徴用工訴訟問題に端を発した日韓関係の悪化
2019年7月、日本が韓国を「ホワイト国(貿易優遇国)」から除外しました。
韓国側はそれに対する報復措置として、同様に日本をホワイト国から除外することを発表しました。
米中間の貿易摩擦もありますが、日本に直接的影響がある分、問題は深刻と言えます。
この日韓関係の悪化により、自動車業界へはどのような影響があるでしょうか。
順を追って見ていきましょう。
日本が韓国をホワイト国から除外したことで、韓国側からすれば半導体関連製品の輸入が非常に厳しくなりました。
自動車は走る半導体ともいわれるほど半導体が多く使われているため、韓国の自動車には多大な影響を及ぼします。
事実、2019年8月の韓国自動車の生産台数が24.9万台と、前年同月比で15%以上のマイナスになっています。
(自動車産業ポータルMARKLINESより)
また、半導体を作るために必須となっているフッ化水素は、2019年8月において日本から韓国向けの輸出はゼロになっているとのことです。
このまま日韓関係が修復されなければ、韓国の自動車市場は大きな打撃を受け続けることになるでしょう。
現状の自動車業界への影響は?
日韓関係の悪化による自動車業界への影響は、主に次の2つが挙げられます。
・日本への影響・・・不買運動による日本メーカーへの打撃
・韓国への影響・・・半導体製品の仕入れ困難による生産量の減
既に発生している大きな問題が、韓国市場における日本車の不買運動です。
韓国における2019年9月の日本車の売り上げが激減しており、トヨタは対前年比で-61.9%と激減しています。
ホンダや日産は軒並み-80%を超える減となっており、関係悪化の影響をもろに受けてしまった結果と言えるでしょう。
(参考:自動車産業ポータルMARKLINESより)
逆に韓国側は、上でも紹介した通り半導体製品を日本から輸入することが出来なくなり、材料調達が間に合わず、生産量が減ってきています。
近年の自動車の技術向上は目覚ましく、ブレーキアシストシステムなどをはじめとした先進技術にもどんどん組み込まれています。

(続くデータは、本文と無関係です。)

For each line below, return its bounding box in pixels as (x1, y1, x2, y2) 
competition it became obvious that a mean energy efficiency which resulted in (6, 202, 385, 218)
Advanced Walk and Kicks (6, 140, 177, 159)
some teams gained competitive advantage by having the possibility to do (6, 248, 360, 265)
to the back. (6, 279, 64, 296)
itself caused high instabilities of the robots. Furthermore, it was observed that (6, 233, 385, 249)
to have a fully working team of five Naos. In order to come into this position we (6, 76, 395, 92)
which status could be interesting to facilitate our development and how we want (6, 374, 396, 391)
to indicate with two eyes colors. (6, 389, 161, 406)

日本からの半導体の輸入が難しくなったことで、他方面からの輸入と国内生産でまかなうほかありません。
ですが、現状では需要に供給が追い付いていない状況です。
今後予想される影響は?
今後、予想される影響としては次の2点が考えられます。
・日本メーカーの韓国市場からの撤退
・韓国市場のさらなる低迷
このまま日韓関係が修復されなければ、日本メーカーの韓国市場からの撤退も考えられます。
そもそも韓国の自動車市場は規模が特別大きいわけではなく、さらに国内シェアは韓国メーカーが90%以上を占めている状況です。
ただでさえ厳しい市場で、さらに日韓関係の悪化の影響を受けて車の販売が立ち行かなくなるのであれば、撤退せざるを得ない状況になることが予想されます。
また、このままでは韓国市場がさらに低迷することが予想されます。
すでに多方から報道されているように、韓国メーカーの生産台数が低迷しています。
このままの状況が続けば、韓国の自動車市場は低迷することになるでしょう。
生産が追い付かないとなれば、ドイツやアメリカなどの国外メーカーの車を輸入することになるため、輸出産業の一つとしている自動車で有利に立てなくなってしまいます。
まとめ
こうして見てみると、今回の関係悪化は韓国側への悪影響の方が多いように見受けられます。
とはいえ、日産をはじめとした日本メーカーにも少なくない影響があるのは確かです。
今後の日韓関係に注目していきましょう。